Pytorch is not using GPU

Marion2 · October 2, 2019, 8:45pm

I try to run a PGGAN using 1 GPU but I can see that Pytorch is not using GPU and the usage of the CPU is very high whereas Tensorflow has no problem to use my GPU.

I am using Cuda 10 and Pytorch 10 so I don’t think there is a version compatibility issue.

When I do “torch.cuda.is_available()” it tells me “True” and I can see that Pytorch is able to find my GPU.

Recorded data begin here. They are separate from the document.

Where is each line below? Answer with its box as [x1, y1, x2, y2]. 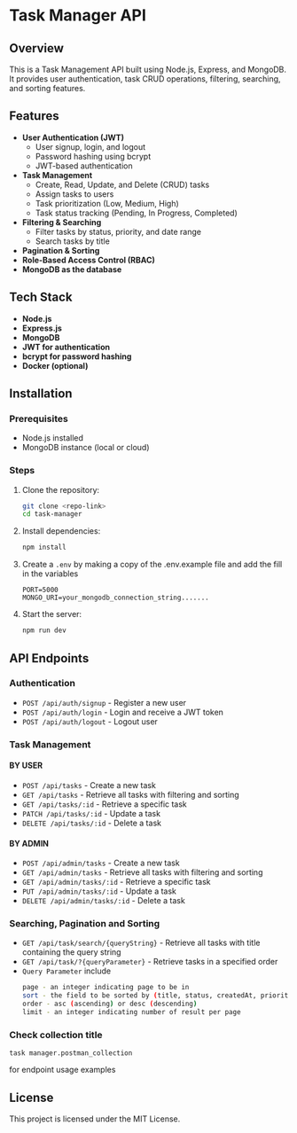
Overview [9, 41, 65, 56]
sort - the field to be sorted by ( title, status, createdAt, [21, 991, 257, 1000]
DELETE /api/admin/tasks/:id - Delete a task [21, 895, 186, 906]
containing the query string [21, 947, 121, 957]
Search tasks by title [35, 236, 111, 246]
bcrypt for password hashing [21, 351, 132, 362]
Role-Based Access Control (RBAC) [21, 254, 155, 265]
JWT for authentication [21, 341, 111, 352]
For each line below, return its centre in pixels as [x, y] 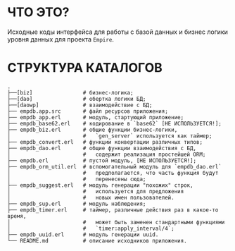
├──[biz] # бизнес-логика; [70, 92]
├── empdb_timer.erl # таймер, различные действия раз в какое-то [113, 210]
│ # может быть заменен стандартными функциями [116, 222]
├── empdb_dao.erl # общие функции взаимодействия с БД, [102, 148]
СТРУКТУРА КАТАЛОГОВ [85, 68]
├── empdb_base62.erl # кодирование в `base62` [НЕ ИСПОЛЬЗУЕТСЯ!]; [114, 123]
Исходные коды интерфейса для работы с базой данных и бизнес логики [118, 32]
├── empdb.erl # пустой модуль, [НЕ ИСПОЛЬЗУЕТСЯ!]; [102, 160]
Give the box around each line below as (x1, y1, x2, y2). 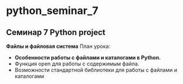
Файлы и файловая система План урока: (6, 43, 111, 50)
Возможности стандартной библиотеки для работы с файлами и (14, 66, 178, 73)
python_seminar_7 (6, 4, 99, 17)
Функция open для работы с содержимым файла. (14, 60, 139, 67)
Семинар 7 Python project (6, 27, 106, 37)
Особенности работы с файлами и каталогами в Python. (14, 54, 161, 61)
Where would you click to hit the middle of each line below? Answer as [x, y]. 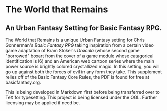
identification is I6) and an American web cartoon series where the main [80, 61]
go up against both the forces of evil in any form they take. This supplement [84, 72]
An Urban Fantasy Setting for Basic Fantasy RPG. [84, 28]
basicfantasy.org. [23, 82]
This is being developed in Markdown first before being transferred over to [82, 92]
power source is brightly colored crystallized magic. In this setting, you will [82, 67]
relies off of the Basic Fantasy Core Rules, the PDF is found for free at [77, 77]
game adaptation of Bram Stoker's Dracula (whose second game [72, 50]
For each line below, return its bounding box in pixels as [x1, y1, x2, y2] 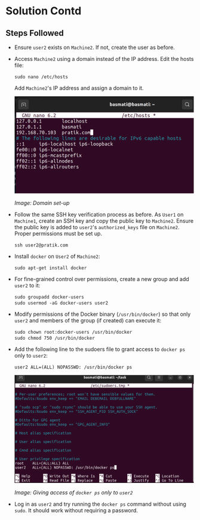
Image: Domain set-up [14, 199, 70, 207]
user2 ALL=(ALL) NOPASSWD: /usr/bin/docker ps [14, 364, 133, 370]
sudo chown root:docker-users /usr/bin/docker [14, 329, 133, 335]
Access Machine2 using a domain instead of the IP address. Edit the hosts [14, 56, 194, 62]
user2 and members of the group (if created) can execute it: [14, 316, 162, 324]
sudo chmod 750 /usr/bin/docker [14, 335, 95, 341]
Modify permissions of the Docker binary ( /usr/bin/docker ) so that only [14, 310, 191, 318]
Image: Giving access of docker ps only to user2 [14, 489, 133, 496]
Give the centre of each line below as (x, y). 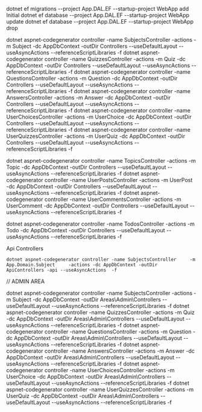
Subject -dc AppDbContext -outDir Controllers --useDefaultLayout (95, 46)
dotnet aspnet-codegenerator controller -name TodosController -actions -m (100, 224)
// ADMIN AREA (26, 281)
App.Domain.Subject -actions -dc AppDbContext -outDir (82, 265)
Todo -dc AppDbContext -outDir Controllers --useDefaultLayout (86, 230)
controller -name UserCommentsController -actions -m (113, 199)
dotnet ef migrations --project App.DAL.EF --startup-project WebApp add (98, 9)
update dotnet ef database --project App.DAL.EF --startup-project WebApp (100, 21)
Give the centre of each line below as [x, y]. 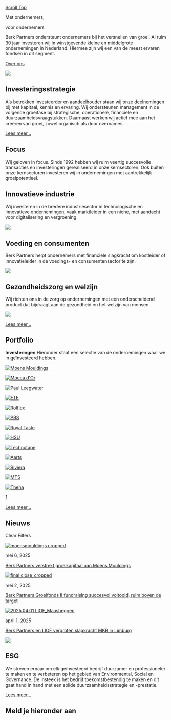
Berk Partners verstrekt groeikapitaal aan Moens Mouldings [68, 565]
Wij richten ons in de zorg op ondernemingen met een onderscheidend [80, 299]
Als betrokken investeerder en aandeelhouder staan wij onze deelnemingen [85, 102]
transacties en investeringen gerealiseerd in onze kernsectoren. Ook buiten [85, 167]
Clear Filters [18, 535]
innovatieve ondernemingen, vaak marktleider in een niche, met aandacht [83, 212]
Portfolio [19, 340]
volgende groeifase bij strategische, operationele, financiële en [72, 112]
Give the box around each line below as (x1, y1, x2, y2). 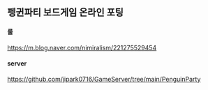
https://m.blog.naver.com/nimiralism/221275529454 (7, 43, 157, 52)
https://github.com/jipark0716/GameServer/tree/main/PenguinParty (7, 75, 201, 83)
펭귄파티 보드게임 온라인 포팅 (7, 6, 124, 19)
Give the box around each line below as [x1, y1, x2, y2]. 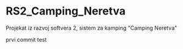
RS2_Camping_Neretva [6, 4, 126, 18]
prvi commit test [6, 36, 47, 43]
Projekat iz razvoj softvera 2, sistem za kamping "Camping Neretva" [6, 24, 177, 31]
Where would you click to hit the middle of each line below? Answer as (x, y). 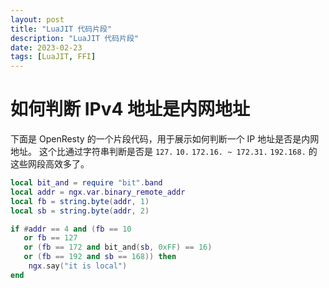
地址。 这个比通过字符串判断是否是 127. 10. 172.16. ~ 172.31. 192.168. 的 (164, 152)
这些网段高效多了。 (50, 164)
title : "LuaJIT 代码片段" (61, 29)
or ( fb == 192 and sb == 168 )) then (100, 257)
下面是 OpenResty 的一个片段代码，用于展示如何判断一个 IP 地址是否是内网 (165, 139)
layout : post (37, 19)
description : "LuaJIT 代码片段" (75, 38)
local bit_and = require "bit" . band (86, 183)
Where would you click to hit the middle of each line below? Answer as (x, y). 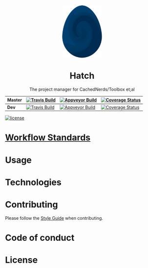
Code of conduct (40, 238)
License (21, 260)
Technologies (33, 182)
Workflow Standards (48, 138)
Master (15, 100)
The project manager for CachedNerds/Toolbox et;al (82, 89)
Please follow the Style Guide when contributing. (54, 218)
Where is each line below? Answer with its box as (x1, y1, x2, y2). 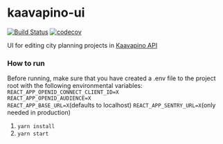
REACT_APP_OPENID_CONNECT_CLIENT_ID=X (7, 89, 119, 96)
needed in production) (7, 109, 71, 117)
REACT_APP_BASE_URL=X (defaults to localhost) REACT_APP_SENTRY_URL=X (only (7, 101, 216, 109)
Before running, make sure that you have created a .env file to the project (7, 74, 216, 82)
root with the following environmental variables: (7, 82, 143, 90)
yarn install (17, 123, 55, 130)
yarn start (17, 130, 49, 138)
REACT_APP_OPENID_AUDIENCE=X (7, 95, 91, 102)
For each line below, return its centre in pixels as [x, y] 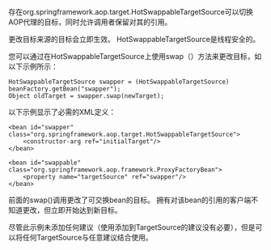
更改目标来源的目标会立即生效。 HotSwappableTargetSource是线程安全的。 [134, 39]
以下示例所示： [33, 66]
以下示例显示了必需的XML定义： [62, 112]
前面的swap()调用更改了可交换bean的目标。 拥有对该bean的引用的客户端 [130, 200]
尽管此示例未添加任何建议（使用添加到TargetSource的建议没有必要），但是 [132, 227]
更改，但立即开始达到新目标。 [72, 210]
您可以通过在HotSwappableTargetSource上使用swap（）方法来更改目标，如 [135, 56]
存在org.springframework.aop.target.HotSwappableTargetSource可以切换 [131, 12]
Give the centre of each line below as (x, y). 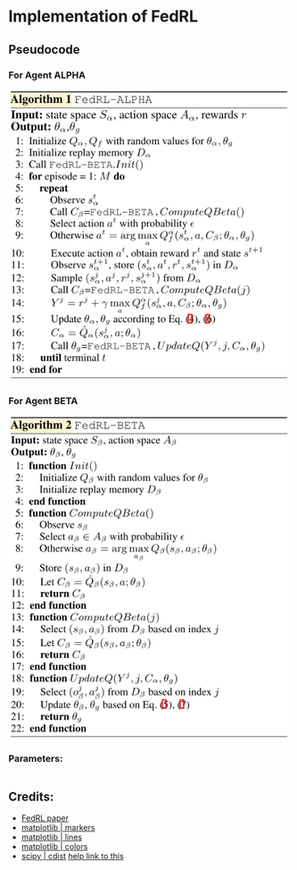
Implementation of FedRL (103, 17)
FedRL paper (45, 818)
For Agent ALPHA (47, 75)
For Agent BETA (43, 401)
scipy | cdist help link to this (72, 857)
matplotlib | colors (54, 847)
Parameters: (36, 759)
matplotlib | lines (51, 837)
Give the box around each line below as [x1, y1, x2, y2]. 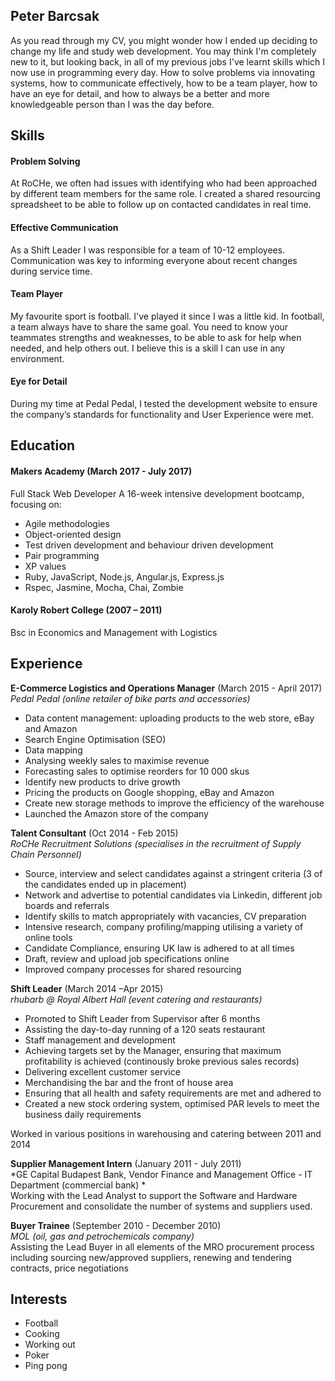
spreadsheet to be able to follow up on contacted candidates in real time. [10, 199, 312, 211]
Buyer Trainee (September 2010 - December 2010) [10, 1219, 222, 1231]
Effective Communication [10, 222, 119, 233]
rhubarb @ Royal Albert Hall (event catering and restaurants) [10, 993, 263, 1005]
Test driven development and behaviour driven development [24, 539, 274, 551]
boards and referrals [24, 899, 110, 911]
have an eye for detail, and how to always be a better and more [10, 87, 270, 99]
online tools [24, 931, 73, 943]
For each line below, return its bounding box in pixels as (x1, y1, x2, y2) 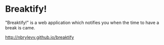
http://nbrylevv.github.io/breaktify (5, 34, 74, 40)
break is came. (5, 24, 36, 30)
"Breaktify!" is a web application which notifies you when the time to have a (5, 20, 160, 25)
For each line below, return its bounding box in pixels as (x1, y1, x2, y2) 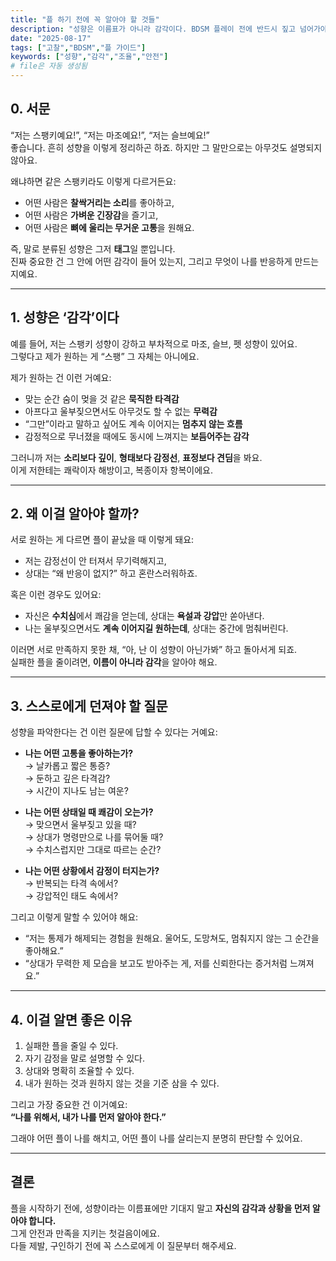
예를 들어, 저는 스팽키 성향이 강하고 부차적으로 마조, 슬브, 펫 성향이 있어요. (10, 337, 298, 350)
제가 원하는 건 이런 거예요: (10, 371, 112, 383)
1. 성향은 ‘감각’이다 (10, 309, 120, 326)
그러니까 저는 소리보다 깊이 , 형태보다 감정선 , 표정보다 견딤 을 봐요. (10, 451, 263, 463)
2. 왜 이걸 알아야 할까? (10, 506, 140, 523)
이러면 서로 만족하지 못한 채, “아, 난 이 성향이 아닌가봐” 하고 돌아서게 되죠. (10, 644, 298, 656)
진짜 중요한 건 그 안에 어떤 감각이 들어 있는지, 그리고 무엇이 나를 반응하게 (10, 255, 293, 267)
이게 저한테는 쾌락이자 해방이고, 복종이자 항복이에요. (10, 464, 213, 476)

Therefore, I am wondering is there is an issue with the code ? Here are the two parts where the problem might be but I am not able to find it :

In the general settings, I put 1 to say 1 GPU even if the ID of my GPU is 0 :
parser.add_argument('--n_gpu', type=int, default=1) # for Multi-GPU training.

And also here :

class trainer:
    def __init__(self, config):
        self.config = config
        if torch.cuda.is_available():
            self.use_cuda = True
            torch.set_default_tensor_type('torch.cuda.FloatTensor')
        else:
            self.use_cuda = False
            torch.set_default_tensor_type('torch.FloatTensor')
        
        self.nz = config.nz
        self.optimizer = config.optimizer

        self.resl = 2           # we start from 2^2 = 4
        self.lr = config.lr
        self.eps_drift = config.eps_drift
        self.smoothing = config.smoothing
        self.max_resl = config.max_resl
        self.trns_tick = config.trns_tick
        self.stab_tick = config.stab_tick
        self.TICK = config.TICK
        self.globalIter = 0
        self.globalTick = 0
        self.kimgs = 0
        self.stack = 0
        self.epoch = 0
        self.fadein = {'gen':None, 'dis':None}
        self.complete = {'gen':0, 'dis':0}
        self.phase = 'init'
        self.flag_flush_gen = False
        self.flag_flush_dis = False
        self.flag_add_noise = self.config.flag_add_noise
        self.flag_add_drift = self.config.flag_add_drift
        
        # network and cirterion
        self.G = net.Generator(config)
        self.D = net.Discriminator(config)
        print ('Generator structure: ')
        print(self.G.model)
        print ('Discriminator structure: ')
        print(self.D.model)
        self.mse = torch.nn.MSELoss()
        if self.use_cuda:
            self.mse = self.mse.cuda()
            torch.cuda.manual_seed(config.random_seed)
            if config.n_gpu==1:
                self.G = torch.nn.DataParallel(self.G).cuda(device=0)
                self.D = torch.nn.DataParallel(self.D).cuda(device=0)
            else:
                gpus = []
                for i  in range(config.n_gpu):
                    gpus.append(i)
                self.G = torch.nn.DataParallel(self.G, device_ids=gpus).cuda()
                self.D = torch.nn.DataParallel(self.D, device_ids=gpus).cuda()

Last information : I am doing all of that on Windows.

Thank you a lot for your help, I am trying to figure out what’s wrong since weeks without finding the right answer.

ptrblck · October 2, 2019, 9:04pm

Could you use some random dummy data for training and check the GPU utilization?
If you see a higher GPU usage, you might have e.g. a data loading bottleneck, so that your GPU might be starving.

PS: I’m not a huge fan of setting the default tensor to a CUDATensor, as this creates an abstraction layer, where I’m not really sure, what’s going on under the hood.
If possible, create your model, data etc. and push them directly to the GPU via:

model = MyModel()
model.to('cuda')

for data, target in loader:
    data = data.to('cuda')
    target = target.to('cuda')
    output = model(data)

It’s a nitpick, but it makes the code much clearer in my opinion.

Marion2 · October 2, 2019, 9:33pm

Thanks for your answer and all of your advices ! I’ll test what you have said.

If it’s due to a data loading bottleneck, what would you recommand to do ?

ptrblck · October 2, 2019, 9:47pm

You could use this code from the ImageNet example to check, how long your training loop spends on the data loading part.

If you see a constant high number, you could use to increase / lower the number of workers etc. I assume you are already using a DataLoader. If not, have a look at this tutorial to see, how to use one.

I also recommend to read this post for a better understanding of potential data loading bottlenecks.

Marion2 · October 2, 2019, 10:03pm

Thanks a lot, I’ll read all of that !

Marion2 · October 9, 2019, 7:06am

I set up a lower batch size and number of workers and it worked… until I had a Cuda out of memory when the network was growing from 64 to 128. What do you think I should do ?
Thanks for your help !

ptrblck · October 9, 2019, 1:17pm

If PGGAN refers to “Progressive Growing of GANs” note that the author used 8x 16GB GPUs. If your GPUs have less memory, you won’t be able to train the model completely.
However, are you seeing an increasing memory usage during training? The mentioned step should come pretty at the beginning, so I just would like to make sure you are not storing the computation graphs unnecessarily.
What batch size are you currently using?